Recently,  Prof. Lin Shuangjun’s research team from the School of Life Sciences and Biotechnology, SJTU published a research paper titled “One-Pot Asymmetric Synthesis of an Aminodiol Intermediate of Florfenicol Using Engineered Transketolase and Transaminase” in ACS Catalysis, a top international journal. SJTU postgraduate student Liu Qi from the School of Life Sciences and Biotechnology is the first author; Prof. Lin Shuangjun is the corresponding author.

Based on the understanding of the catalytic mechanism and protein structure of transketolase (TK) and ω-transaminase (TA), an enzyme-substrate binding model was established by means of molecular docking. And a semi-rational mutagenesis strategy was designed to convert the stereoselectivity of TK, the enantioselectivity of TA and the selectivity of aldehyde and ketone. Using the engineered TK and TA, (1R,2R)-p-methylsulfonyl phenylserinol was biosynthesized with good yield (76%) and high stereoselectivity (96% de and >99% ee), which facilitated the development of a chemoenzymatic method for producing florfenicol.

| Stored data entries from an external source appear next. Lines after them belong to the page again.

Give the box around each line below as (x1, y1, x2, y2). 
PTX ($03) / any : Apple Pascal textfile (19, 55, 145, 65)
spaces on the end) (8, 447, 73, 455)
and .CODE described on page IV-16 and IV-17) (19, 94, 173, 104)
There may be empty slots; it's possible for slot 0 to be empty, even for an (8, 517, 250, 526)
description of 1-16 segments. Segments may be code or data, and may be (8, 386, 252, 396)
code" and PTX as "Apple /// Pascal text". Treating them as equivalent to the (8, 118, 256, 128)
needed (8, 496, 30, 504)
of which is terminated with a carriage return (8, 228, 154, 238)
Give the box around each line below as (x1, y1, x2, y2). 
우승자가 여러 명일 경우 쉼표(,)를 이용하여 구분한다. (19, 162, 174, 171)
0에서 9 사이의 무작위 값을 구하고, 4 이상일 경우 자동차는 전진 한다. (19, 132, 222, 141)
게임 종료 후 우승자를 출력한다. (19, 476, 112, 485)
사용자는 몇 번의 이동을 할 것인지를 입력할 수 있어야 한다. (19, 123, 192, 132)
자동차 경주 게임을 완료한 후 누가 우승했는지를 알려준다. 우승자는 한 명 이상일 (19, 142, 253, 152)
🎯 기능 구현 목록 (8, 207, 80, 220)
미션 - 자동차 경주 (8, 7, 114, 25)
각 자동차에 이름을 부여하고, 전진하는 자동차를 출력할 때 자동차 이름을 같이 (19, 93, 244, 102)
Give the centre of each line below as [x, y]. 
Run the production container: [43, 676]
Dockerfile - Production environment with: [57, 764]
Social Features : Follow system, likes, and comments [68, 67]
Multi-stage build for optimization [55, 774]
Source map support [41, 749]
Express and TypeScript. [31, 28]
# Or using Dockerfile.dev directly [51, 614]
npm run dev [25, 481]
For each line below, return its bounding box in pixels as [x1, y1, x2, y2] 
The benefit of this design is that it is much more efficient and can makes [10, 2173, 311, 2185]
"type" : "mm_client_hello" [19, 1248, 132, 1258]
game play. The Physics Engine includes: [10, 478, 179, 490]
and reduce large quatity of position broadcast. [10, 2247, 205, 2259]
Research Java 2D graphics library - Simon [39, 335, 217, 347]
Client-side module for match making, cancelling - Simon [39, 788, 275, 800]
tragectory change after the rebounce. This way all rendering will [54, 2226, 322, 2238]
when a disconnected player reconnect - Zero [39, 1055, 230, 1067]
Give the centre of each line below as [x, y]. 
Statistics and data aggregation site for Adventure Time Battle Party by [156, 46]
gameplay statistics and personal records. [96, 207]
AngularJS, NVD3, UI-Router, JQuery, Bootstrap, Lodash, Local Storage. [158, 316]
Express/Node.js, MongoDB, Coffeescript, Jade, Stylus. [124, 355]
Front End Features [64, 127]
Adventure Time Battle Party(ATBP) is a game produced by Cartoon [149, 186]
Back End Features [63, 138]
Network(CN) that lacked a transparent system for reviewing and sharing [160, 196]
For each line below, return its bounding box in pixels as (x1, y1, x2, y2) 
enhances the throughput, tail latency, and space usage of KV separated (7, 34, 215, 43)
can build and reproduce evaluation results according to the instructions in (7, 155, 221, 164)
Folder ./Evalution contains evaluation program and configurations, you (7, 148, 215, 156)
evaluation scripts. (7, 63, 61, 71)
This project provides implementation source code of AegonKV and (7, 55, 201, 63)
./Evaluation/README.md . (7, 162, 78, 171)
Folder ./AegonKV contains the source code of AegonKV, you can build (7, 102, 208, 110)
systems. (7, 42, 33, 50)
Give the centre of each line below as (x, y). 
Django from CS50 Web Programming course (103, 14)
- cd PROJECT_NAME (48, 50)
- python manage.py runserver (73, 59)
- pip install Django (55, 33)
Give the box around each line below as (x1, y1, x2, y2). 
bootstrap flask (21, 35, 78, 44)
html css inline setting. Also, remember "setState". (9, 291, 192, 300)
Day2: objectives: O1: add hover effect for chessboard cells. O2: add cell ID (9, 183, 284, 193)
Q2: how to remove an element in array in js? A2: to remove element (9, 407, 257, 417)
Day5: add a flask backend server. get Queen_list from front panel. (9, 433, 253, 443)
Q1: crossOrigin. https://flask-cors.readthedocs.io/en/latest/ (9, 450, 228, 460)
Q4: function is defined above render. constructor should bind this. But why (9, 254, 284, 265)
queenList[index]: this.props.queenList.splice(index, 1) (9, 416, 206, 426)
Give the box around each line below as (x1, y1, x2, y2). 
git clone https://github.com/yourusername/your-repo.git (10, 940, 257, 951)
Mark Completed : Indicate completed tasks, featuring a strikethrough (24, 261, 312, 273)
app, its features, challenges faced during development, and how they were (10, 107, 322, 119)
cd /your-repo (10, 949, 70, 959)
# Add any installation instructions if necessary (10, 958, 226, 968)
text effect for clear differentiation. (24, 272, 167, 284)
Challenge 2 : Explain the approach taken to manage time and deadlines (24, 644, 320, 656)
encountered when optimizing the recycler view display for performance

This research was funded by the National Key R&D Program of China (2018YFA0901900) and the National Natural Science Foundation of China (21632007, 31425001).

 

Author: School of Life Sciences and Biotechnology, SJTU

Source: School of Life Sciences and Biotechnology, SJTU

Translated by Zhang Yue

Proofread by Xiao Yangning, Fu Yuhe

 

 

 

ABSTRACT:

Florfenicol is the 3′-fluoro derivative of thiamphenicol and has been widely used in veterinary medicine for its high antibacterial activity and safety. However, the development of simplified and environmentally friendly catalytic methods for the stereoselective production of florfenicol is a key challenge. Herein, we established a enzymatic one-pot reaction for the synthesis of an aminodiol intermediate of florfenicol bearing two stereocenters from industrial raw material 4-(methylsulfonyl) benzaldehyde by coupling transketolase (TK) and ω-transaminase (TA). The enantioselectivity of TK from E. coli was converted from (S) (93% ee) to (R) (95% ee), and we also inverted the enantiopreference (E(S) = 9 to E(R) = 12) and ketone/aldehyde substrate selectivity of TA ATA117 via structure-guided enzyme engineering. Docking calculations and molecular dynamics simulations of the wild-type and mutant enzymes unveiled the molecular basis for enzymatic stereocontrol. Using the engineered TK and TA, (1R,2R)-p-methylsulfonyl phenylserinol was biosynthesized with good yield (76%) and high stereoselectivity (96% de and >99% ee). Our work established an enzymatic synthetic route to (1R,2R)-p-methylsulfonyl phenylserinol, facilitating the development of a chemoenzymatic method for producing florfenicol.